§ TASK OBJECTIVE: Within the entries below, please return exactly the lines from the one with "observations. There are" through the one with "Deadlines nicht zu", leaving out any pictures.

§ AVAILABLE RECORDS:
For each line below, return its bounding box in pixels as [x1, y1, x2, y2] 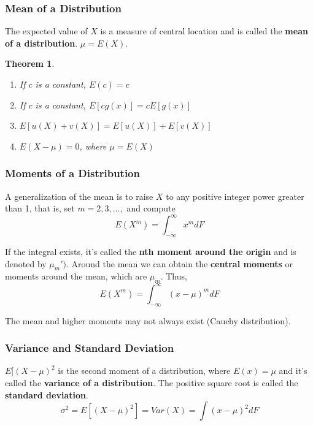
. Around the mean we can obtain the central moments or [66, 257, 293, 270]
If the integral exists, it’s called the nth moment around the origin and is [5, 245, 296, 258]
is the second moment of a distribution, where [58, 364, 231, 377]
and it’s [279, 364, 307, 377]
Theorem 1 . [5, 57, 55, 70]
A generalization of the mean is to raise [5, 189, 153, 202]
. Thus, [160, 270, 187, 283]
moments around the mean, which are [5, 270, 147, 283]
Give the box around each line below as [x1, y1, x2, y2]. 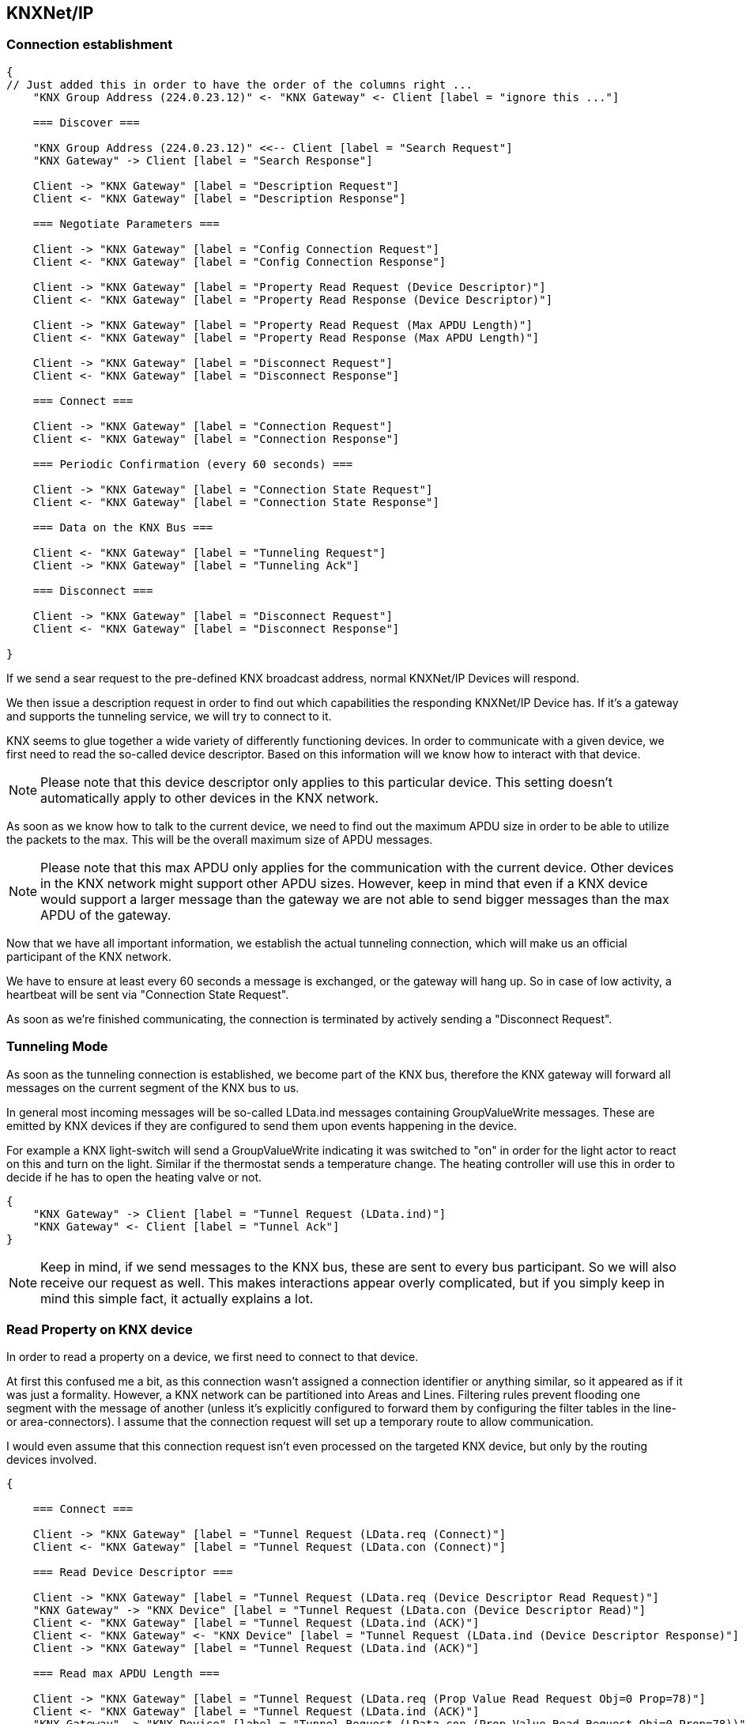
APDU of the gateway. [40, 906, 171, 923]
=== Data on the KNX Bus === [32, 520, 213, 534]
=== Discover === [32, 115, 140, 129]
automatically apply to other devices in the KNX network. [40, 789, 379, 806]
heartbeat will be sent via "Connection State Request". [6, 987, 289, 1001]
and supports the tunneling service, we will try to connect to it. [6, 709, 332, 723]
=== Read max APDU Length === [32, 1667, 220, 1681]
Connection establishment [6, 36, 173, 53]
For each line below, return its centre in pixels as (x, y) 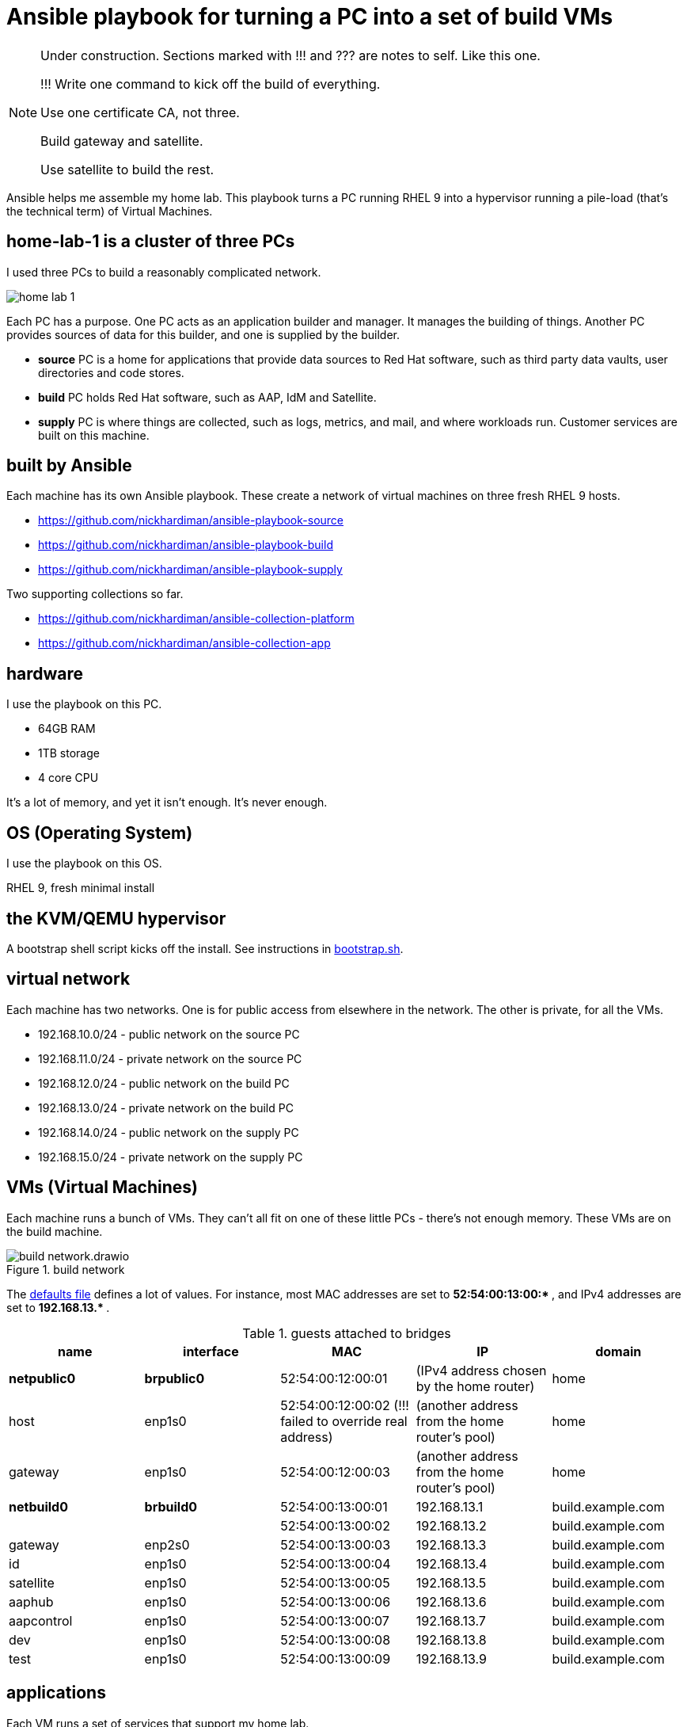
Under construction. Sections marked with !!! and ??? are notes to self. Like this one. (290, 55)
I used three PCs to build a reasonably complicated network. (164, 272)
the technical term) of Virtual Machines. (110, 211)
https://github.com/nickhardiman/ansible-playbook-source (191, 520)
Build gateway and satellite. (122, 141)
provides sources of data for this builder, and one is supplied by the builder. (203, 334)
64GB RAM (67, 729)
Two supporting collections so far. (95, 594)
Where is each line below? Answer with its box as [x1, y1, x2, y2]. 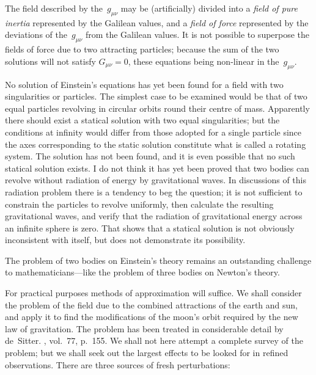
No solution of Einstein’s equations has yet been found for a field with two [5, 78, 284, 90]
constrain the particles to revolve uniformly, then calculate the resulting [5, 197, 274, 210]
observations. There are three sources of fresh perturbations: [5, 358, 230, 371]
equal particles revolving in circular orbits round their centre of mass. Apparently [5, 101, 310, 114]
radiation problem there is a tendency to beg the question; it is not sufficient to [5, 185, 303, 198]
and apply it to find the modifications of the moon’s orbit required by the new [5, 310, 298, 323]
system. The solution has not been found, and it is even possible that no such [5, 150, 295, 162]
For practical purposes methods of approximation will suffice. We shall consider [5, 286, 302, 299]
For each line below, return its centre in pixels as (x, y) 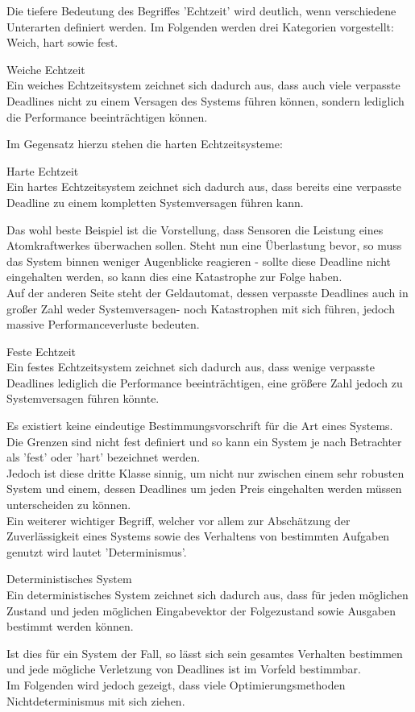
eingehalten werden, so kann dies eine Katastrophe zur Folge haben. (174, 277)
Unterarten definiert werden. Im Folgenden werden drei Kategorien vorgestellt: (200, 26)
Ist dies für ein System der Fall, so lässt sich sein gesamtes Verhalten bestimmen (205, 653)
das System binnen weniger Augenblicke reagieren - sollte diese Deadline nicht (199, 261)
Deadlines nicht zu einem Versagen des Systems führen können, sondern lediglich (205, 100)
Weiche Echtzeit (46, 69)
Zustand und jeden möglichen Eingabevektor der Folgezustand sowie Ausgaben (201, 610)
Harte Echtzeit (43, 170)
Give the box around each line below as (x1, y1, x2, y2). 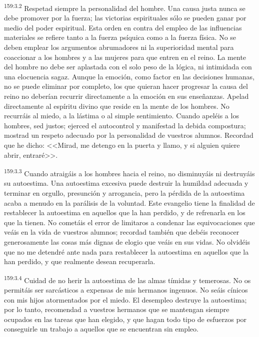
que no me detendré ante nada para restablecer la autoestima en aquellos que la (4, 246, 249, 257)
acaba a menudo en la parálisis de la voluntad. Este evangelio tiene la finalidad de (4, 197, 255, 208)
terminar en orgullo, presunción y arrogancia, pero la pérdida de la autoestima (4, 188, 245, 198)
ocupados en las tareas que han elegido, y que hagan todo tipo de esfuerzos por (4, 314, 247, 324)
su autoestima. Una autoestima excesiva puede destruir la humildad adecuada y (4, 178, 248, 188)
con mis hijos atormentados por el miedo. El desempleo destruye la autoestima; (4, 294, 247, 305)
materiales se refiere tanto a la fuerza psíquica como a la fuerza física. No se (4, 32, 236, 42)
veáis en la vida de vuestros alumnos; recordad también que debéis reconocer (4, 227, 239, 237)
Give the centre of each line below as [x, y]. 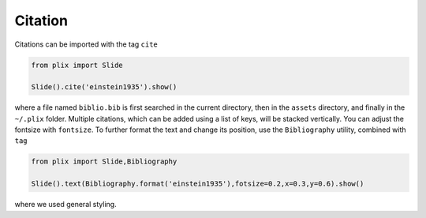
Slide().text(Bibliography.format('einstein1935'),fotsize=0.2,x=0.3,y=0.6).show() [198, 184]
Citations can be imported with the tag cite [86, 44]
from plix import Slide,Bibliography [104, 162]
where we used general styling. [66, 205]
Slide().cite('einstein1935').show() [104, 87]
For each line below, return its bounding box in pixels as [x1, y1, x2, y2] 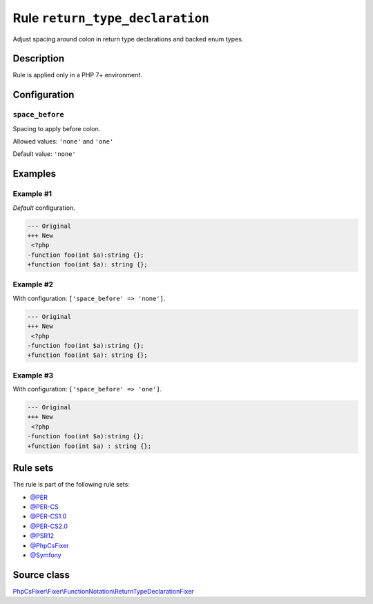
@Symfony [30, 551, 61, 559]
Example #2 [12, 280, 54, 289]
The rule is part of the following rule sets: [12, 480, 131, 489]
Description [12, 52, 65, 65]
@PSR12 [30, 532, 55, 540]
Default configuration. [12, 204, 75, 212]
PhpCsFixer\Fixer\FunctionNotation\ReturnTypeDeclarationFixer [12, 587, 194, 595]
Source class [12, 569, 70, 581]
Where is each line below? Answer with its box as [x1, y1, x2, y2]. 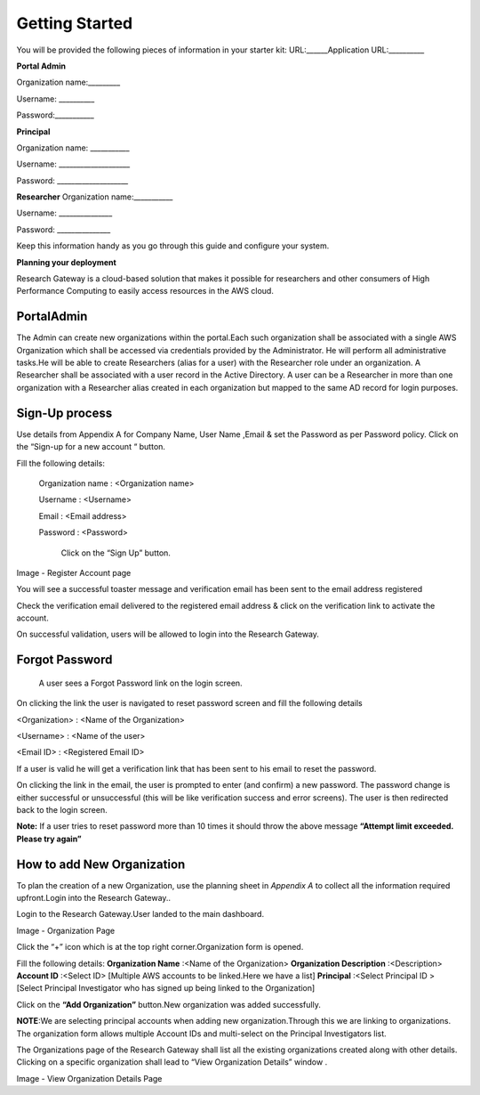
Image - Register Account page [16, 567, 132, 578]
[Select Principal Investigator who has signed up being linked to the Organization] [16, 983, 316, 994]
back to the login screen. [16, 805, 108, 815]
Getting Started [16, 13, 133, 33]
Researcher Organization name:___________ [16, 191, 173, 202]
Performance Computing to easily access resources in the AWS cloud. [16, 286, 275, 296]
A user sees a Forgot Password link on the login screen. [38, 677, 244, 688]
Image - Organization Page [16, 925, 116, 936]

§ EXPECTED OUTPUT:
observations. There are three sources of fresh perturbations: [5, 358, 230, 371]
equal particles revolving in circular orbits round their centre of mass. Apparently [5, 101, 310, 114]
radiation problem there is a tendency to beg the question; it is not sufficient to [5, 185, 303, 198]
and apply it to find the modifications of the moon’s orbit required by the new [5, 310, 298, 323]
system. The solution has not been found, and it is even possible that no such [5, 150, 295, 162]
For practical purposes methods of approximation will suffice. We shall consider [5, 286, 302, 299]
For each line below, return its centre in pixels as (x, y) 
eingehalten werden, so kann dies eine Katastrophe zur Folge haben. (174, 277)
Unterarten definiert werden. Im Folgenden werden drei Kategorien vorgestellt: (200, 26)
Ist dies für ein System der Fall, so lässt sich sein gesamtes Verhalten bestimmen (205, 653)
das System binnen weniger Augenblicke reagieren - sollte diese Deadline nicht (199, 261)
Deadlines nicht zu einem Versagen des Systems führen können, sondern lediglich (205, 100)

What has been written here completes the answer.